Filter the entries below, keeping only lines with "that".

(Stored items)
Start of Block

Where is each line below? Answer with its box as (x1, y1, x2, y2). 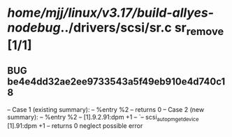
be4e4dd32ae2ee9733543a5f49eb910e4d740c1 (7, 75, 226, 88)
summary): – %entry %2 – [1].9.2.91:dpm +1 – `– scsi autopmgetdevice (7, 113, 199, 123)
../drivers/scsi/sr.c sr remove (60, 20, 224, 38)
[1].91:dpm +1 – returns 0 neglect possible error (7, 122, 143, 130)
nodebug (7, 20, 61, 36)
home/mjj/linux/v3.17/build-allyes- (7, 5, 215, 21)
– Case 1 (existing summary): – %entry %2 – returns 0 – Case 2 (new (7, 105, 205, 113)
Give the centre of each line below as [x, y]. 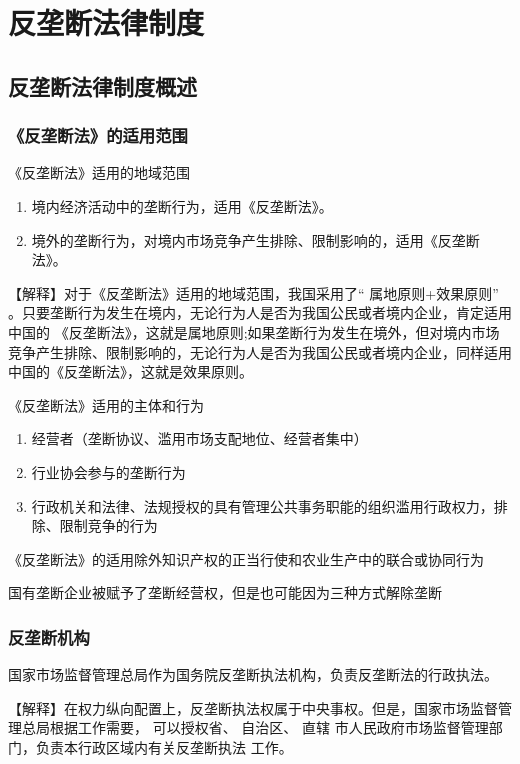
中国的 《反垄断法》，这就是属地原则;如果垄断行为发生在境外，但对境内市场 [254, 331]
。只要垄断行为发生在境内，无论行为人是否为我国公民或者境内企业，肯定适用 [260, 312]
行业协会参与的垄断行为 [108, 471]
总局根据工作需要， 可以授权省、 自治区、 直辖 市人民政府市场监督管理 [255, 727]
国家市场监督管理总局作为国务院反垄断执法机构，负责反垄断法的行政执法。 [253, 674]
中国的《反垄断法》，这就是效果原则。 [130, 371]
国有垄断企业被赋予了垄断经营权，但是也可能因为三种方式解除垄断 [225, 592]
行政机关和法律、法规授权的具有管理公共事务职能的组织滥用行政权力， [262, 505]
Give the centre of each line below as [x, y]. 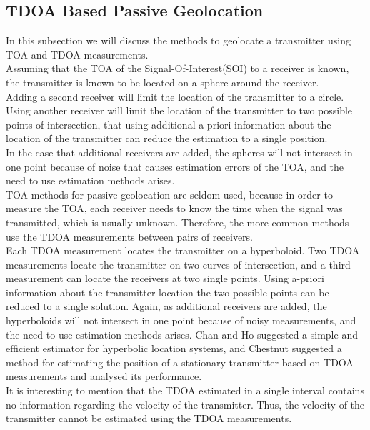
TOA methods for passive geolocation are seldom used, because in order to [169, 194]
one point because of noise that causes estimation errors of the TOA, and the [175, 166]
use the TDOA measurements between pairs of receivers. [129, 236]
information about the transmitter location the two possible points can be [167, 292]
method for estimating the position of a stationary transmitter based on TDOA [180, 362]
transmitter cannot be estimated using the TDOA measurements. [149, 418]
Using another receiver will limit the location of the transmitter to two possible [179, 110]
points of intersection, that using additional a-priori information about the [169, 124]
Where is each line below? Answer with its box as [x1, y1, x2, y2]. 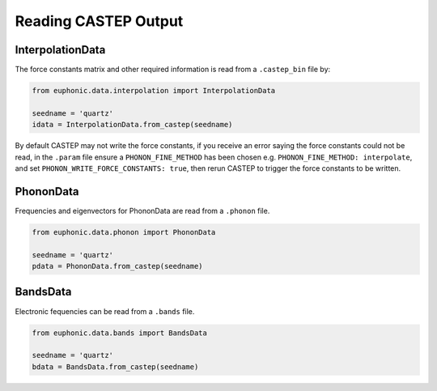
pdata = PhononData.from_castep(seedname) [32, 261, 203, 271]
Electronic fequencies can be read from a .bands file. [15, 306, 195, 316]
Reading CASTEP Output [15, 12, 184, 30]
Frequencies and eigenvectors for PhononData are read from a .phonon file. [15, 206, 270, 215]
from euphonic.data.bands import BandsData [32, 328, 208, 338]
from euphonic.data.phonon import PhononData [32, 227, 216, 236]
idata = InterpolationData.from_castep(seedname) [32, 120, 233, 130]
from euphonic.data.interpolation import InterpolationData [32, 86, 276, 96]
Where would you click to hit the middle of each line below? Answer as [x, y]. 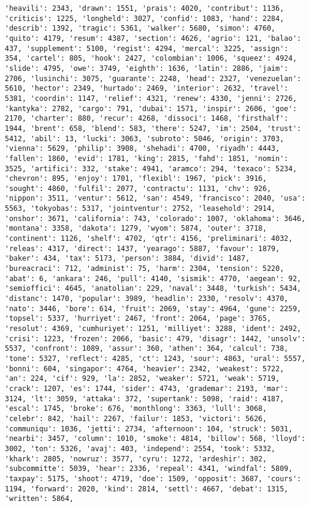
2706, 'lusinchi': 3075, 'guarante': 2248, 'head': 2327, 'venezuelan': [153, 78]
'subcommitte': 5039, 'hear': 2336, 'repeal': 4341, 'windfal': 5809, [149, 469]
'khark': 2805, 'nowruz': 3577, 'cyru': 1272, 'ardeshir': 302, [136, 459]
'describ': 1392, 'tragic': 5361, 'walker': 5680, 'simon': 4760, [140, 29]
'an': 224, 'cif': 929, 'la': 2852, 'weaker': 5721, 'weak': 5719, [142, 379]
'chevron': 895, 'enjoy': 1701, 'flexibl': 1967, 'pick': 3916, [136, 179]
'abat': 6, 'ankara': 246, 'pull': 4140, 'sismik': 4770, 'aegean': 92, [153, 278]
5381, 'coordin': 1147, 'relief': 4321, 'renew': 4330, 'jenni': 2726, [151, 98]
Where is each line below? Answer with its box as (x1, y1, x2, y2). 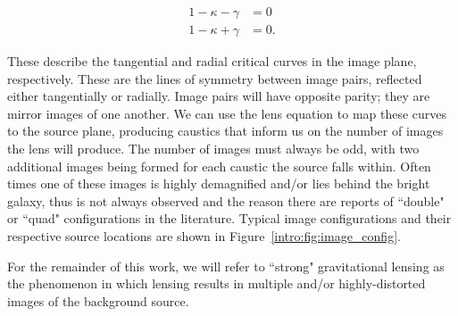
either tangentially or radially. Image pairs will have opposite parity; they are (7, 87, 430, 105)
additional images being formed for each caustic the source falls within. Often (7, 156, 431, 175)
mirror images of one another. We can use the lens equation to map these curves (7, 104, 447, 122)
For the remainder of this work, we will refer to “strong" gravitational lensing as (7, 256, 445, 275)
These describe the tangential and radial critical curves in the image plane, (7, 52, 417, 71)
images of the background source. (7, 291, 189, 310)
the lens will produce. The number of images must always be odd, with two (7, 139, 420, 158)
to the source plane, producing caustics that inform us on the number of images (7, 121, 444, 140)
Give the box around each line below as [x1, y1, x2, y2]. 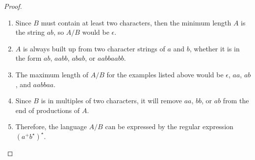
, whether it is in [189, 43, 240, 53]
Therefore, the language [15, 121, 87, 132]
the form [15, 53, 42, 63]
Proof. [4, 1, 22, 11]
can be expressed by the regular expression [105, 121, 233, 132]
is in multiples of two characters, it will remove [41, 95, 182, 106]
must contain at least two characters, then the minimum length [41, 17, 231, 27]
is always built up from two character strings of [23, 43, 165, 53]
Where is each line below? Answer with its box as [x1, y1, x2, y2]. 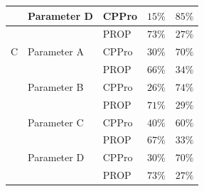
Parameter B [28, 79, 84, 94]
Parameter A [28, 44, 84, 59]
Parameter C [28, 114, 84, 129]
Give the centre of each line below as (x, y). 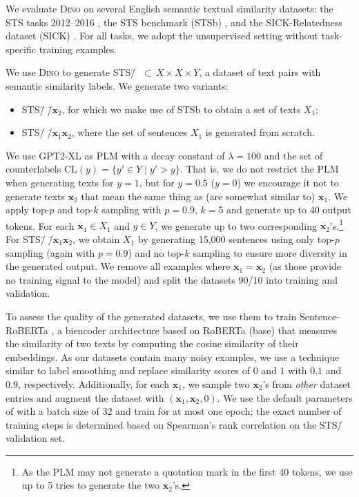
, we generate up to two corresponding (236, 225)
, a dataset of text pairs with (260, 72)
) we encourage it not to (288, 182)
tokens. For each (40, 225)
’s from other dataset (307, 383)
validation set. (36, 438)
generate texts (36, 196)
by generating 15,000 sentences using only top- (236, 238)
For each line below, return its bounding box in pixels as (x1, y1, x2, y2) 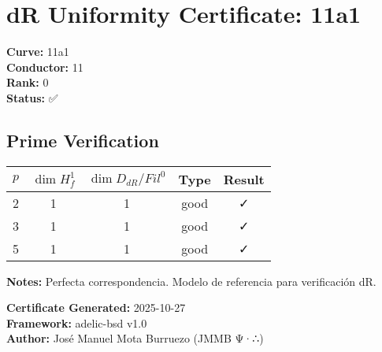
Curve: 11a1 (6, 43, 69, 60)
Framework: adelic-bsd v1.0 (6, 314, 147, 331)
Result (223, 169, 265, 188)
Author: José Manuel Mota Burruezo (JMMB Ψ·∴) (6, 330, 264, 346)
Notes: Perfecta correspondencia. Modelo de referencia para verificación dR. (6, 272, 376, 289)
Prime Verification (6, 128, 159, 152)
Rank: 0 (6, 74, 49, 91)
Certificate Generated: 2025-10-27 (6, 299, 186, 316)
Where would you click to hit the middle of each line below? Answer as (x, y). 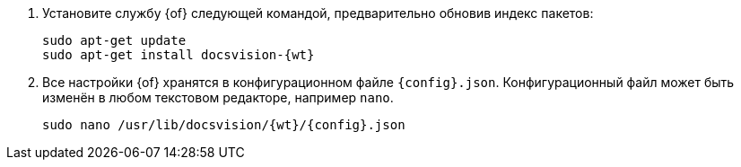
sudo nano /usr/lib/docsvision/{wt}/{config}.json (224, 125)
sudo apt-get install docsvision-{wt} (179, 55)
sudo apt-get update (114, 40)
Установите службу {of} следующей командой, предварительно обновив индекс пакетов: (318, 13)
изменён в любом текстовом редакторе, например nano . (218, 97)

End of Block
Start of Block

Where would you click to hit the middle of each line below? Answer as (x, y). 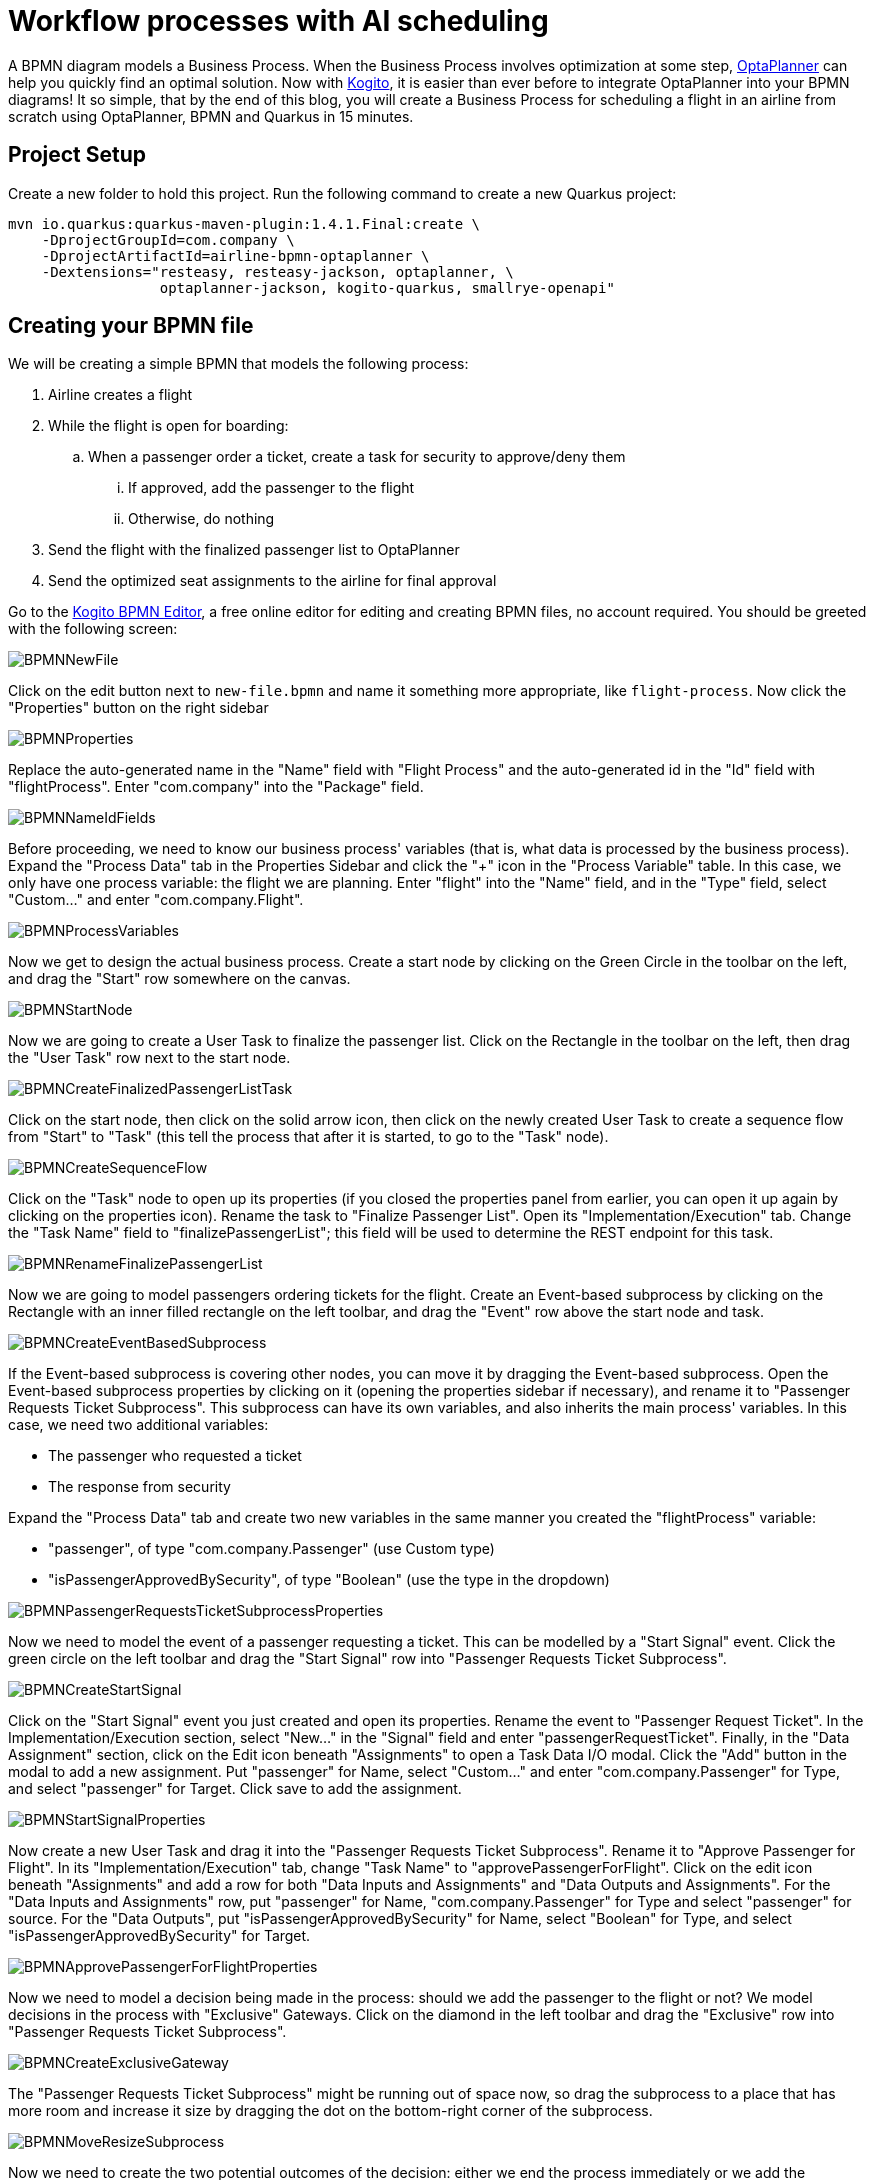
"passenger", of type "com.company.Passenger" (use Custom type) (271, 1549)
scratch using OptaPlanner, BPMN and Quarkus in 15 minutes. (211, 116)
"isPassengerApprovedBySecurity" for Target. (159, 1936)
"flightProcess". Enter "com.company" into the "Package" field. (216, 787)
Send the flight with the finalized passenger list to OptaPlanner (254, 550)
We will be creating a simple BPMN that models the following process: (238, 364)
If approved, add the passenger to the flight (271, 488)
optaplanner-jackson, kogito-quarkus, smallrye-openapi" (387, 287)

End of Block

(EXERCISE RESPONSE)
one point because of noise that causes estimation errors of the TOA, and the [175, 166]
points of intersection, that using additional a-priori information about the [169, 124]
to the source plane, producing caustics that inform us on the number of images (7, 121, 444, 140)
We will be creating a simple BPMN that models the following process: (238, 364)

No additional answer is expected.